= Ronald Robertson (politician) =

Canadian politician

Ronald Douglas Robertson (born August 22, 1920 in Roblin, Manitoba - March 27, 1998) was a politician in Manitoba, Canada. He served in the Legislative Assembly of Manitoba from 1945 to 1958, and was the Minister for Agriculture in the government of Douglas Campbell.

Robertson was educated at the University of Manitoba and the Manitoba Law School. He also worked as a farmer, and was the president of the University Liberal Club in his youth. Robertson served as chair of the Motor Vehicle Control Board, and was a member of the Cabinet Civil Defence Committee and the Industrial Relations Committee.

Robertson enlisted with the Royal Canadian Air Force in 1940, and was discharged in September 1945 with the rank of Flight Lieutenant. He was also awarded the American Air Medal and Bar.

He was first elected to the Manitoba legislature in the 1945 provincial election. At the time, Manitoba was governed by an alliance of Liberal-Progressives and Progressive Conservatives. Robertson ran as an independent candidate supporting the coalition government, and defeated CCF candidate Leslie Thompson by 155 votes in the Roblin constituency. He was re-elected by a greater margin in the 1949 election, and joined the Liberal-Progressive Party in the parliament that followed.
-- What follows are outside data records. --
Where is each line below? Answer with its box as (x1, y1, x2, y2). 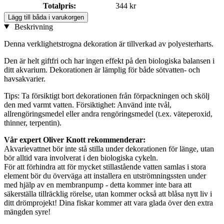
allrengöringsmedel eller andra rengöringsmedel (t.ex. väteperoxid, (4, 109, 212, 118)
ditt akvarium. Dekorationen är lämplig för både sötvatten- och (4, 65, 200, 74)
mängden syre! (4, 207, 50, 216)
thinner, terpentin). (4, 118, 61, 127)
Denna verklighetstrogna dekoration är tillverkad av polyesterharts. (4, 39, 213, 48)
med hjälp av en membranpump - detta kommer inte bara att (4, 180, 191, 189)
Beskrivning (12, 22, 53, 31)
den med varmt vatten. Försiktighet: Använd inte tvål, (4, 100, 171, 109)
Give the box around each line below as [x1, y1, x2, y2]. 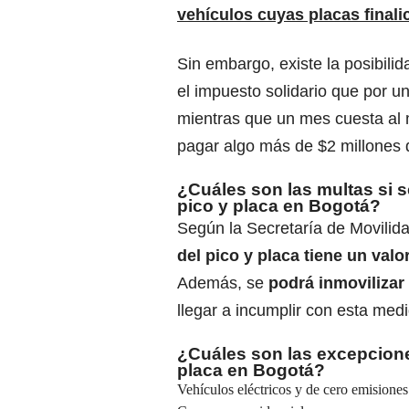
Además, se [177, 274, 268, 293]
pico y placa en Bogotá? [177, 196, 381, 216]
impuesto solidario [194, 82, 327, 101]
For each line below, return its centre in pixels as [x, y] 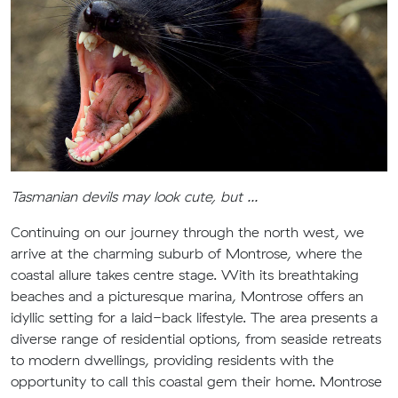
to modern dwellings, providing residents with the [172, 360]
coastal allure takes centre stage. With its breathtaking [185, 275]
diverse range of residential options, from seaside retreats [196, 338]
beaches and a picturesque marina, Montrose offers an [187, 296]
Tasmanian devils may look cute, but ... [134, 196]
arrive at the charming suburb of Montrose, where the [187, 253]
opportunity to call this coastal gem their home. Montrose [196, 381]
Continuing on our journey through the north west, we [187, 232]
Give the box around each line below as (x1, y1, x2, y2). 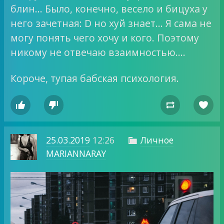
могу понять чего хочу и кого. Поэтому (10, 30, 199, 44)
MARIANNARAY (45, 147, 106, 159)
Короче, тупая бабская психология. (10, 71, 179, 85)
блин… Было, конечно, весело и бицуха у (10, 1, 208, 15)
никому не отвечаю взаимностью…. (10, 45, 186, 59)
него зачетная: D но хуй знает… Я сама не (10, 16, 212, 30)
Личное (140, 133, 173, 146)
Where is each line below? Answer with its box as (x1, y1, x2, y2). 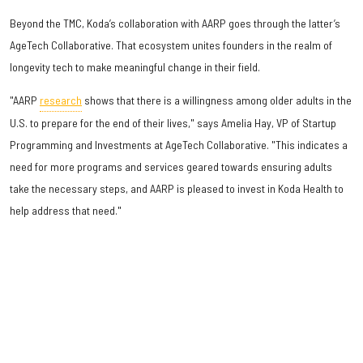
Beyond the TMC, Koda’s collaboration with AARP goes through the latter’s (10, 16, 340, 31)
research (40, 93, 82, 108)
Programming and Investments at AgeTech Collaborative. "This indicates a (10, 138, 348, 152)
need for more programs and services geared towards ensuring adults (10, 160, 332, 174)
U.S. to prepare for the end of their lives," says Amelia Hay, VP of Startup (10, 116, 336, 130)
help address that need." (10, 203, 122, 218)
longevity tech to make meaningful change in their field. (10, 60, 260, 75)
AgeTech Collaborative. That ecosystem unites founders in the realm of (10, 38, 332, 53)
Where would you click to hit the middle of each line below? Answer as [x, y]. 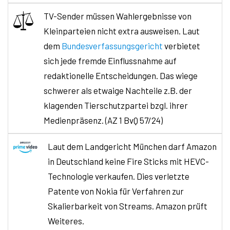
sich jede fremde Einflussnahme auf [110, 60]
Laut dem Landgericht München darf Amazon [132, 146]
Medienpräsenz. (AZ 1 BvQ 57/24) [103, 120]
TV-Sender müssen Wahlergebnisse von [118, 16]
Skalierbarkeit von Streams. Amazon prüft [128, 206]
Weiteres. [66, 221]
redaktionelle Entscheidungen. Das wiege [121, 75]
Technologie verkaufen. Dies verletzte [119, 176]
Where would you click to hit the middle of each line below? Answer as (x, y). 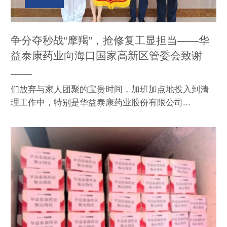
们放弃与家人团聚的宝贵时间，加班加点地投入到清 (110, 90)
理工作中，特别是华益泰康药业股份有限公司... (101, 103)
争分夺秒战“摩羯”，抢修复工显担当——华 (110, 41)
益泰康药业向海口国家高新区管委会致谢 (106, 56)
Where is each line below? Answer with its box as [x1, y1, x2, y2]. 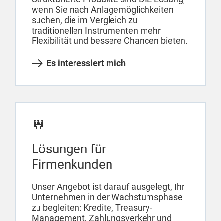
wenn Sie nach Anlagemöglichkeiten [32, 4, 174, 15]
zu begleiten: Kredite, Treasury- [32, 202, 152, 213]
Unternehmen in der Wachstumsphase [32, 192, 183, 203]
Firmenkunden [32, 157, 112, 172]
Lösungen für [32, 142, 106, 157]
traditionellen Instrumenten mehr [32, 25, 161, 36]
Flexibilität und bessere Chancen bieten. [32, 36, 188, 46]
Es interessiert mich [46, 58, 126, 69]
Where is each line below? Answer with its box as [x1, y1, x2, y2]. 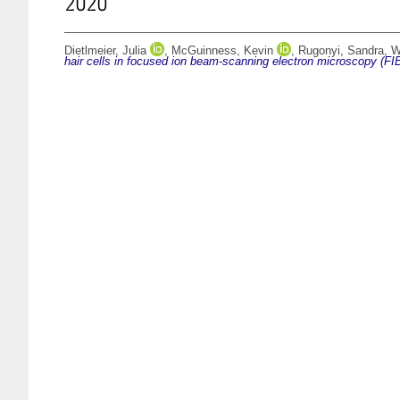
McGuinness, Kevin [171, 44, 273, 58]
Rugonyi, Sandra [298, 44, 384, 58]
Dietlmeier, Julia [64, 44, 146, 58]
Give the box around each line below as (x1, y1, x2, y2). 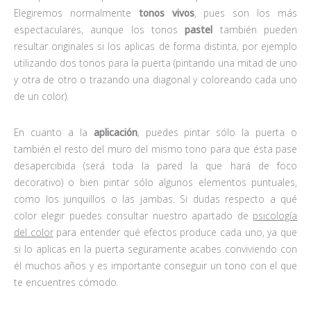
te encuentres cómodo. (14, 275, 119, 289)
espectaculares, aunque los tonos (14, 22, 185, 36)
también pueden (212, 22, 298, 36)
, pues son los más (194, 6, 298, 19)
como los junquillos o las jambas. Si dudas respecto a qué (14, 192, 297, 205)
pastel (185, 22, 213, 36)
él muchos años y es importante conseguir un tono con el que (14, 258, 297, 272)
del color (14, 225, 53, 239)
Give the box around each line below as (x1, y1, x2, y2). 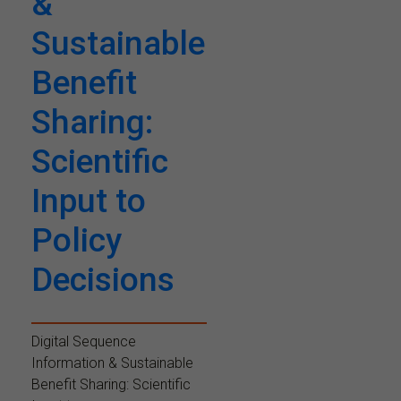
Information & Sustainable (31, 354, 193, 371)
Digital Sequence (31, 332, 136, 350)
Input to (31, 181, 146, 220)
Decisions (31, 260, 175, 299)
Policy (31, 220, 122, 260)
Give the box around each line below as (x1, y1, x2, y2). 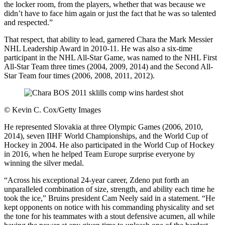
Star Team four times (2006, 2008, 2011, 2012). (4, 71, 155, 80)
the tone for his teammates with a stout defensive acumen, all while (4, 211, 215, 220)
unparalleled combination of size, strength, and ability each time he (4, 184, 214, 193)
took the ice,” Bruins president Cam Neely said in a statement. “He (4, 193, 215, 202)
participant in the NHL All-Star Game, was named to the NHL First (4, 53, 217, 62)
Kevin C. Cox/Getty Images (10, 105, 101, 114)
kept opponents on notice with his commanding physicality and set (4, 202, 214, 211)
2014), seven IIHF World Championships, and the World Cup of (4, 131, 208, 140)
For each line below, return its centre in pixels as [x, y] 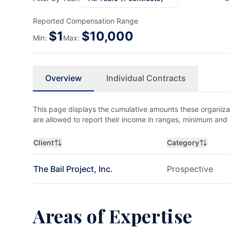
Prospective [190, 169]
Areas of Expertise [113, 216]
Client [44, 142]
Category [183, 142]
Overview [63, 78]
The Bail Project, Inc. [73, 169]
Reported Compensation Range [85, 21]
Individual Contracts [146, 78]
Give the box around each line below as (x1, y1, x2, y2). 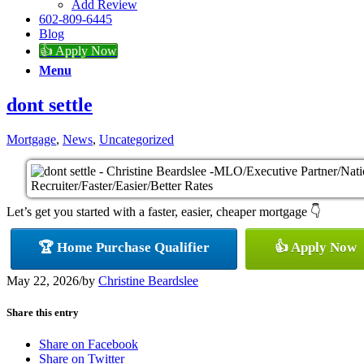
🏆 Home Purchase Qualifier (38, 239, 210, 255)
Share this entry (6, 305, 79, 318)
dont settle (6, 93, 93, 115)
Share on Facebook (39, 336, 138, 351)
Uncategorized (99, 132, 174, 146)
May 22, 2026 (6, 273, 79, 288)
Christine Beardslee (98, 273, 198, 288)
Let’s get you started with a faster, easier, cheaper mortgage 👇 (6, 204, 321, 219)
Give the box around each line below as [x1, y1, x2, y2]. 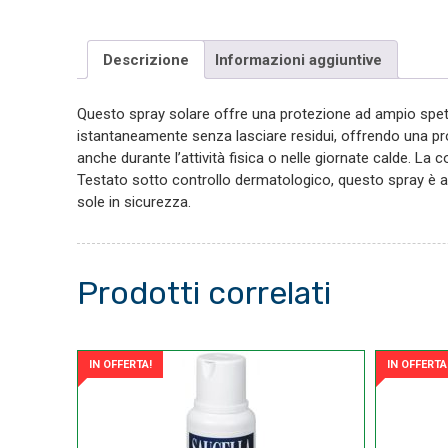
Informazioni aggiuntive [215, 50, 382, 69]
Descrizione [103, 50, 189, 69]
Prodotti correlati [77, 274, 331, 313]
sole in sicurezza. [77, 193, 191, 212]
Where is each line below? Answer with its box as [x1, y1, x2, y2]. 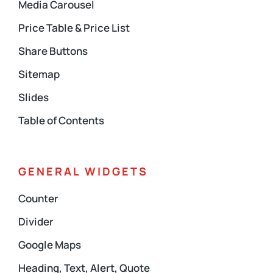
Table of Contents [18, 113, 104, 127]
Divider [18, 214, 54, 229]
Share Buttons [18, 44, 88, 58]
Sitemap [18, 67, 60, 81]
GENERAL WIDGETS [18, 164, 148, 179]
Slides [18, 90, 49, 104]
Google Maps [18, 238, 81, 252]
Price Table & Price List [18, 21, 130, 35]
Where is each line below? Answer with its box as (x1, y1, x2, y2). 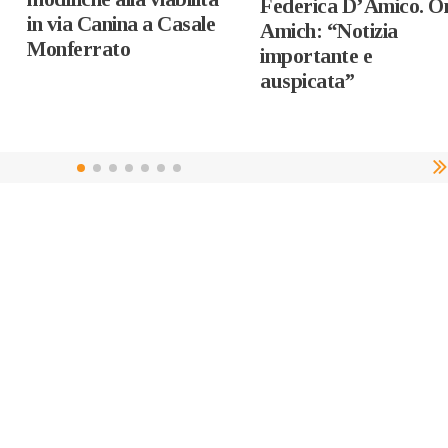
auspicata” (260, 68, 355, 93)
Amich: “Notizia (260, 18, 398, 43)
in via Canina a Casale (27, 11, 216, 36)
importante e (260, 43, 373, 68)
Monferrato (27, 36, 131, 61)
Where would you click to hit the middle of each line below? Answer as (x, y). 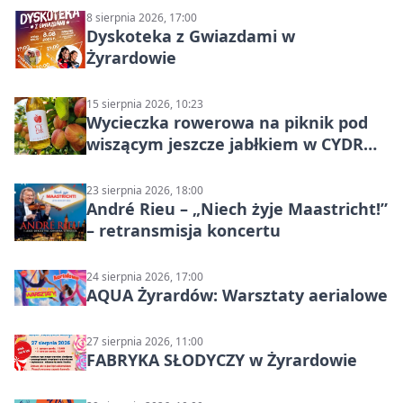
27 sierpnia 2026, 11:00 (145, 341)
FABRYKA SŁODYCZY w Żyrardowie (222, 360)
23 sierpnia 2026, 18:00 (145, 190)
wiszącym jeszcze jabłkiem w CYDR (225, 144)
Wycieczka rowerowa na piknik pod (227, 122)
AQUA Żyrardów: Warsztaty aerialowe (237, 295)
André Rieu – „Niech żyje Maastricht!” (237, 209)
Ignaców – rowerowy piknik (196, 166)
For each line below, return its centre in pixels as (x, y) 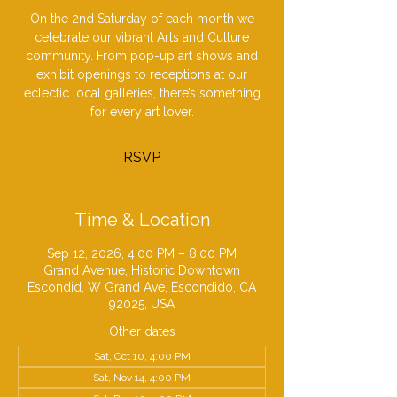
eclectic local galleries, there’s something (142, 93)
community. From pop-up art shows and (142, 56)
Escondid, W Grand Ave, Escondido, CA (142, 287)
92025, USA (142, 304)
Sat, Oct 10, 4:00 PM (142, 356)
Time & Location (142, 220)
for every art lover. (142, 112)
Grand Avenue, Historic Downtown (142, 270)
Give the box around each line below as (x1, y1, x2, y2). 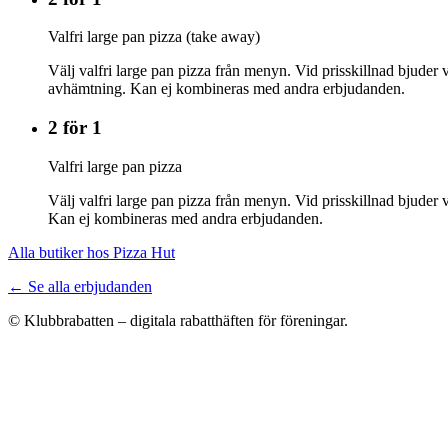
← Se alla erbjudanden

On November 7, 1952, Robertson was appointed Minister of Agriculture in Douglas Campbell's government. He was easily returned in the 1953 election, and was appointed Minister of Public Works on July 6, 1956.

The Liberal-Progressives were defeated in the 1958 election, and Robertson lost his own legislative seat in the redistributed constituency of Swan River, finishing third against Progressive Conservative candidate Albert H.C. Corbett.